The existence in plants of a new type of vacuolar traffic that can be used by leaf cells to transport vacuolar proteins offers a great potential, in particular for recombinant protein production in the near future. The available studies in this subject point to a stunning increase in protein production when it is targeted to the vacuole. The problem of targeting foreign proteins to the vacuole is that once entering the secretory pathway, proteins undergo post-translation modifications such as glycosylation. Despite plants produce the same glycosylation patterns as mammals in the ER, when entering the GA the trimming of the glycans is sufficiently different to cause immunogenicity risks. Plant systems with modified glycosylation pathways lacking potentially immunogenic N-glycans are useful “pharming” systems to produce biopharmaceuticals with reduced allergenicity. Therefore, the targeting of therapeutic proteins to the vacuole bypassing the GA would be an exciting approach to overcome the plant-specific glycosylation problem.

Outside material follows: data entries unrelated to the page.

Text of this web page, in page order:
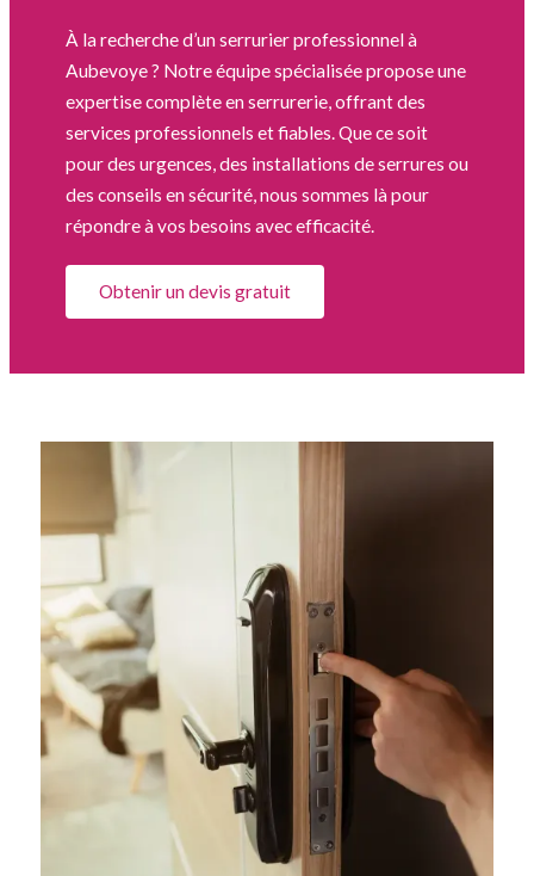
À la recherche d’un serrurier professionnel à
Aubevoye ? Notre équipe spécialisée propose une
expertise complète en serrurerie, offrant des
services professionnels et fiables. Que ce soit
pour des urgences, des installations de serrures ou
des conseils en sécurité, nous sommes là pour
répondre à vos besoins avec efficacité.
Obtenir un devis gratuit
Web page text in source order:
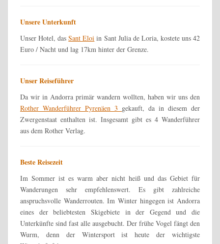
Unsere Unterkunft
Unser Hotel, dasSant Eloi in Sant Julia de Loria, kostete uns 42
Euro / Nacht und lag 17km hinter der Grenze.
Unser Reiseführer
Da wir in Andorra primär wandern wollten, haben wir uns den
Rother Wanderführer Pyrenäen 3 gekauft, da in diesem der
Zwergenstaat enthalten ist. Insgesamt gibt es 4 Wanderführer
aus dem Rother Verlag.
Beste Reisezeit
Im Sommer ist es warm aber nicht heiß und das Gebiet für
Wanderungen sehr empfehlenswert. Es gibt zahlreiche
anspruchsvolle Wanderrouten. Im Winter hingegen ist Andorra
eines der beliebtesten Skigebiete in der Gegend und die
Unterkünfte sind fast alle ausgebucht. Der frühe Vogel fängt den
Wurm, denn der Wintersport ist heute der wichtigste
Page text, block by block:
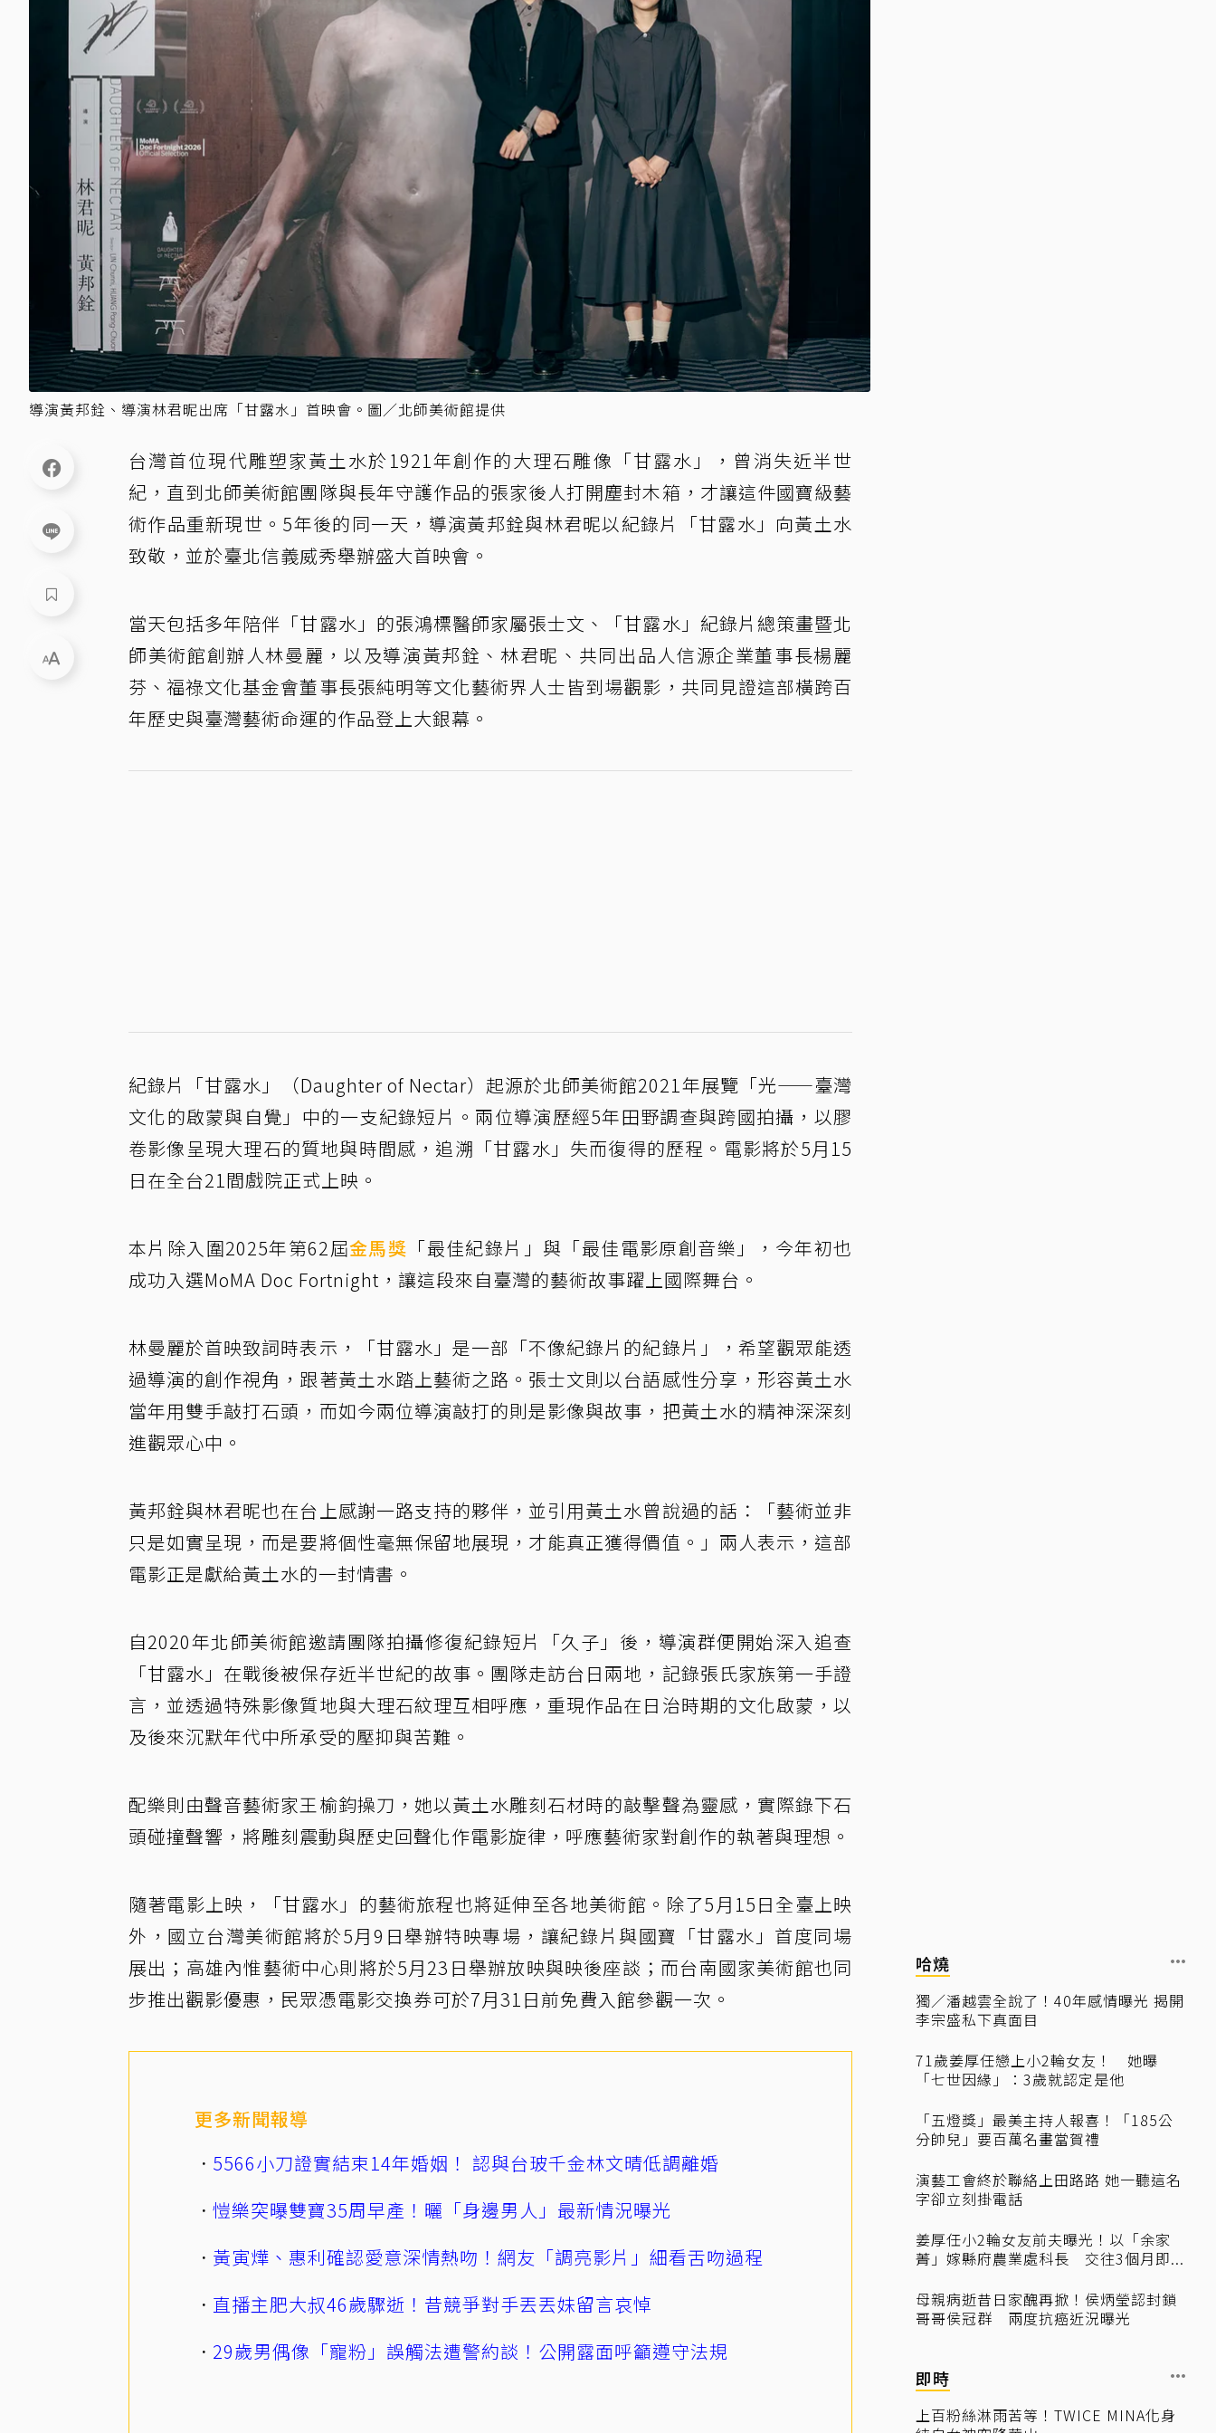
導演黃邦銓、導演林君昵出席「甘露水」首映會。圖／北師美術館提供
台灣首位現代雕塑家黃土水於1921年創作的大理石雕像「甘露水」，曾消失近半世
紀，直到北師美術館團隊與長年守護作品的張家後人打開塵封木箱，才讓這件國寶級藝
術作品重新現世。5年後的同一天，導演黃邦銓與林君昵以紀錄片「甘露水」向黃土水
致敬，並於臺北信義威秀舉辦盛大首映會。
當天包括多年陪伴「甘露水」的張鴻標醫師家屬張士文、「甘露水」紀錄片總策畫暨北
師美術館創辦人林曼麗，以及導演黃邦銓、林君昵、共同出品人信源企業董事長楊麗
芬、福祿文化基金會董事長張純明等文化藝術界人士皆到場觀影，共同見證這部橫跨百
年歷史與臺灣藝術命運的作品登上大銀幕。
紀錄片「甘露水」（Daughter of Nectar）起源於北師美術館2021年展覽「光——臺灣
文化的啟蒙與自覺」中的一支紀錄短片。兩位導演歷經5年田野調查與跨國拍攝，以膠
卷影像呈現大理石的質地與時間感，追溯「甘露水」失而復得的歷程。電影將於5月15
日在全台21間戲院正式上映。
本片除入圍2025年第62屆金馬獎 「最佳紀錄片」與「最佳電影原創音樂」，今年初也
成功入選MoMA Doc Fortnight，讓這段來自臺灣的藝術故事躍上國際舞台。
林曼麗於首映致詞時表示，「甘露水」是一部「不像紀錄片的紀錄片」，希望觀眾能透
過導演的創作視角，跟著黃土水踏上藝術之路。張士文則以台語感性分享，形容黃土水
當年用雙手敲打石頭，而如今兩位導演敲打的則是影像與故事，把黃土水的精神深深刻
進觀眾心中。
黃邦銓與林君昵也在台上感謝一路支持的夥伴，並引用黃土水曾說過的話：「藝術並非
只是如實呈現，而是要將個性毫無保留地展現，才能真正獲得價值。」兩人表示，這部
電影正是獻給黃土水的一封情書。
自2020年北師美術館邀請團隊拍攝修復紀錄短片「久子」後，導演群便開始深入追查
「甘露水」在戰後被保存近半世紀的故事。團隊走訪台日兩地，記錄張氏家族第一手證
言，並透過特殊影像質地與大理石紋理互相呼應，重現作品在日治時期的文化啟蒙，以
及後來沉默年代中所承受的壓抑與苦難。
配樂則由聲音藝術家王榆鈞操刀，她以黃土水雕刻石材時的敲擊聲為靈感，實際錄下石
頭碰撞聲響，將雕刻震動與歷史回聲化作電影旋律，呼應藝術家對創作的執著與理想。
隨著電影上映，「甘露水」的藝術旅程也將延伸至各地美術館。除了5月15日全臺上映
外，國立台灣美術館將於5月9日舉辦特映專場，讓紀錄片與國寶「甘露水」首度同場
展出；高雄內惟藝術中心則將於5月23日舉辦放映與映後座談；而台南國家美術館也同
步推出觀影優惠，民眾憑電影交換券可於7月31日前免費入館參觀一次。
更多新聞報導
5566小刀證實結束14年婚姻！ 認與台玻千金林文晴低調離婚
愷樂突曝雙寶35周早產！曬「身邊男人」最新情況曝光
黃寅燁、惠利確認愛意深情熱吻！網友「調亮影片」細看舌吻過程
直播主肥大叔46歲驟逝！昔競爭對手丟丟妹留言哀悼
29歲男偶像「寵粉」誤觸法遭警約談！公開露面呼籲遵守法規
哈燒
獨／潘越雲全說了！40年感情曝光 揭開
李宗盛私下真面目
71歲姜厚任戀上小2輪女友！ 她曝
「七世因緣」：3歲就認定是他
「五燈獎」最美主持人報喜！「185公
分帥兒」要百萬名畫當賀禮
演藝工會終於聯絡上田路路 她一聽這名
字卻立刻掛電話
姜厚任小2輪女友前夫曝光！以「余家
菁」嫁縣府農業處科長 交往3個月即...
母親病逝昔日家醜再掀！侯炳瑩認封鎖
哥哥侯冠群 兩度抗癌近況曝光
即時
上百粉絲淋雨苦等！TWICE MINA化身
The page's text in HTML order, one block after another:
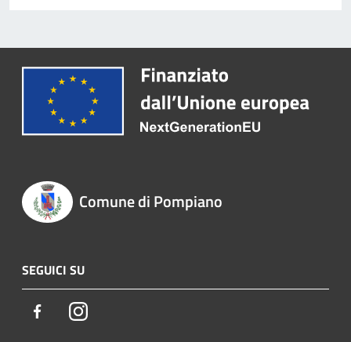
Comune di Pompiano
SEGUICI SU
FacebookInstagram
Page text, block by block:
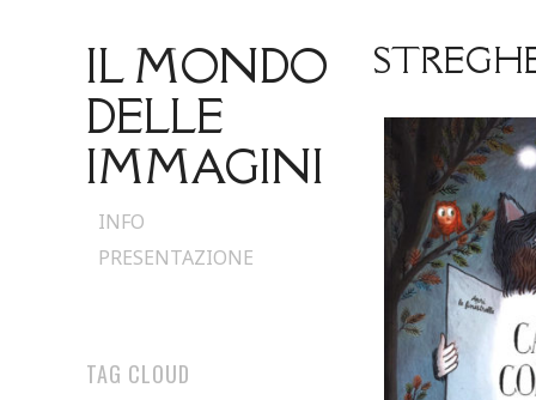
IL MONDO
DELLE
IMMAGINI
Skip
to
INFO
PRESENTAZIONE
TAG CLOUD
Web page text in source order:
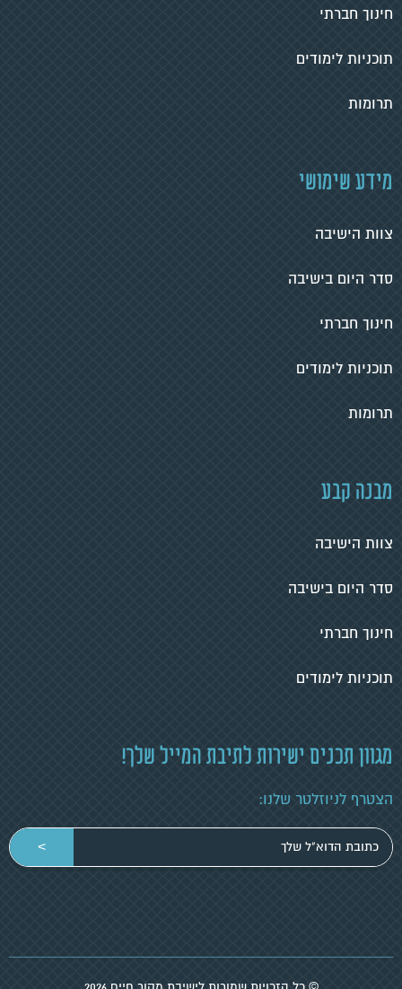
חינוך חברתי
תוכניות לימודים
תרומות
מידע שימושי
צוות הישיבה
סדר היום בישיבה
חינוך חברתי
תוכניות לימודים
תרומות
מבנה קבע
צוות הישיבה
סדר היום בישיבה
חינוך חברתי
תוכניות לימודים
מגוון תכנים ישירות לתיבת המייל שלך!
הצטרף לניוזלטר שלנו:
הכניסי
כתובת
>
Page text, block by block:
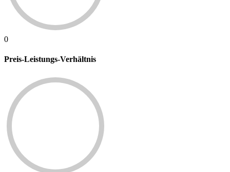
0
Preis-Leistungs-Verhältnis

6. Specialization of Vacuolar Trafficking Pathways: The Particular Case of Cardosins

A new topic of discussion is arising in what concerns the vacuolar routes some proteins take in specific organs and how those routes changes in organs with a different metabolic activity. It was observed that the same protein can be either secreted to the apoplast or directed to the vacuole, or accumulate in PSVs or LVs traveling though different routes, depending on the cell type and developmental stage suggesting a tight mechanism of regulation of trafficking.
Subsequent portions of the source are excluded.